Try it: Retype every line of the data below, starting with the first and ending with the line that contains "of the array.", but leave out the pictures.
Extracted records below:
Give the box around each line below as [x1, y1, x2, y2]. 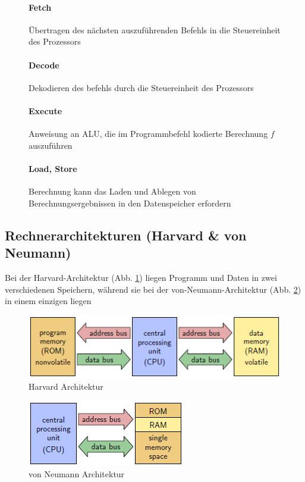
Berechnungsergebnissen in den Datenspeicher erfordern [29, 196, 231, 209]
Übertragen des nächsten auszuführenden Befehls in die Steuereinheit [29, 23, 281, 36]
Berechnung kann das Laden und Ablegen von [29, 185, 196, 198]
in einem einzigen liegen [5, 295, 92, 307]
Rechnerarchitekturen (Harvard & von [5, 226, 247, 244]
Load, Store [29, 162, 77, 174]
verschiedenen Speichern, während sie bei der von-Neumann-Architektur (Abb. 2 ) [5, 283, 301, 295]
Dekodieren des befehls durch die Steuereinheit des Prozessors [29, 81, 254, 93]
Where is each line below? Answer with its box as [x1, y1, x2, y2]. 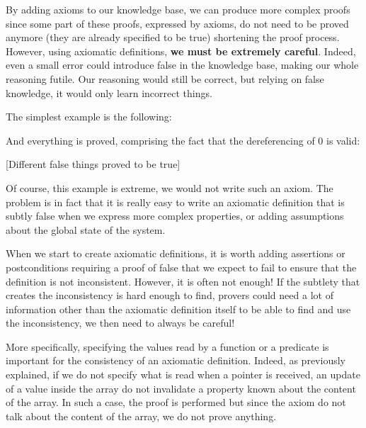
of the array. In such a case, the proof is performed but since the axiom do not [6, 395, 346, 410]
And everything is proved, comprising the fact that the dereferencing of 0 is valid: [6, 133, 360, 147]
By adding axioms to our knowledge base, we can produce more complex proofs [6, 2, 350, 16]
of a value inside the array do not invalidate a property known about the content [6, 381, 356, 395]
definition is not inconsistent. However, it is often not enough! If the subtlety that [6, 274, 360, 288]
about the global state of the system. [6, 222, 166, 237]
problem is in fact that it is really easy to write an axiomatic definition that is [6, 194, 345, 209]
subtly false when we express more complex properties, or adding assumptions [6, 208, 344, 223]
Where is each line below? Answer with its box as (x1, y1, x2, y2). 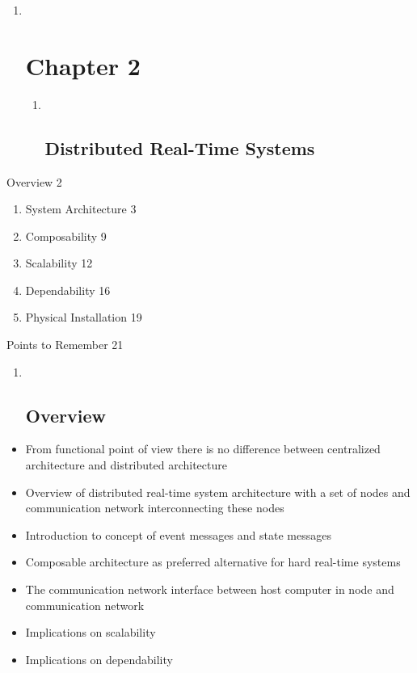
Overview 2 (6, 173, 62, 190)
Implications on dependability (25, 650, 173, 667)
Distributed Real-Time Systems (44, 135, 315, 160)
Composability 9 (25, 227, 107, 244)
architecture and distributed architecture (25, 456, 227, 473)
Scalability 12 (25, 254, 93, 271)
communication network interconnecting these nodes (25, 499, 284, 516)
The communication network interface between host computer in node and (25, 581, 394, 598)
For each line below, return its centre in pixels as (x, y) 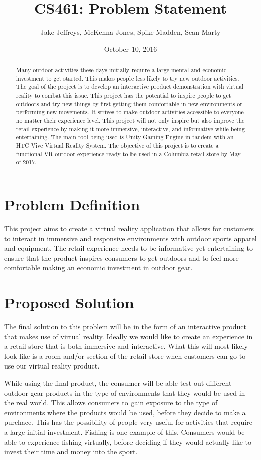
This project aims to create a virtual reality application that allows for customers (129, 228)
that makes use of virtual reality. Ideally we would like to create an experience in (128, 336)
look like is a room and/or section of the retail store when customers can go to (125, 356)
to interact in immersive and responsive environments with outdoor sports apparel (130, 238)
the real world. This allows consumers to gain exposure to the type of (111, 402)
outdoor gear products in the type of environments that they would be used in (125, 392)
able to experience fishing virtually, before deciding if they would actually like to (128, 442)
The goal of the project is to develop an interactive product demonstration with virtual (130, 87)
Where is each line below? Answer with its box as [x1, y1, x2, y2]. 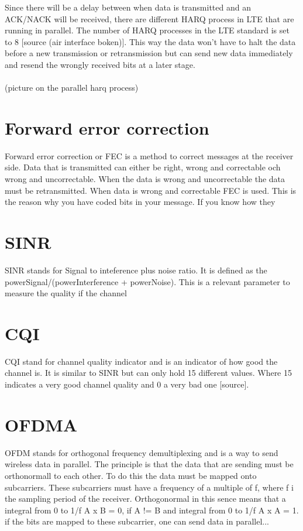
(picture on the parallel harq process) [5, 81, 139, 94]
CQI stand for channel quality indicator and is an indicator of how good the [5, 355, 278, 367]
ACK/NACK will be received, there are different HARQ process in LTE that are [5, 12, 294, 25]
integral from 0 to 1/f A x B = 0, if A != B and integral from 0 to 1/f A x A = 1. [5, 503, 299, 516]
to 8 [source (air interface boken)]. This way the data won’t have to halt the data [5, 35, 296, 47]
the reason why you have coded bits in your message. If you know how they [5, 196, 276, 208]
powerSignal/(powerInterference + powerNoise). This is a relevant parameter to [5, 275, 290, 287]
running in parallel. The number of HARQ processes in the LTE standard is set [5, 24, 290, 36]
End of Extracted records.
Written reply:
Give the box around each line below as [x1, y1, x2, y2]. 
Berechnungsergebnissen in den Datenspeicher erfordern [29, 196, 231, 209]
Übertragen des nächsten auszuführenden Befehls in die Steuereinheit [29, 23, 281, 36]
Berechnung kann das Laden und Ablegen von [29, 185, 196, 198]
in einem einzigen liegen [5, 295, 92, 307]
Rechnerarchitekturen (Harvard & von [5, 226, 247, 244]
Load, Store [29, 162, 77, 174]
verschiedenen Speichern, während sie bei der von-Neumann-Architektur (Abb. 2 ) [5, 283, 301, 295]
Dekodieren des befehls durch die Steuereinheit des Prozessors [29, 81, 254, 93]
Where is each line below? Answer with its box as [x1, y1, x2, y2]. 
of the array. In such a case, the proof is performed but since the axiom do not [6, 395, 346, 410]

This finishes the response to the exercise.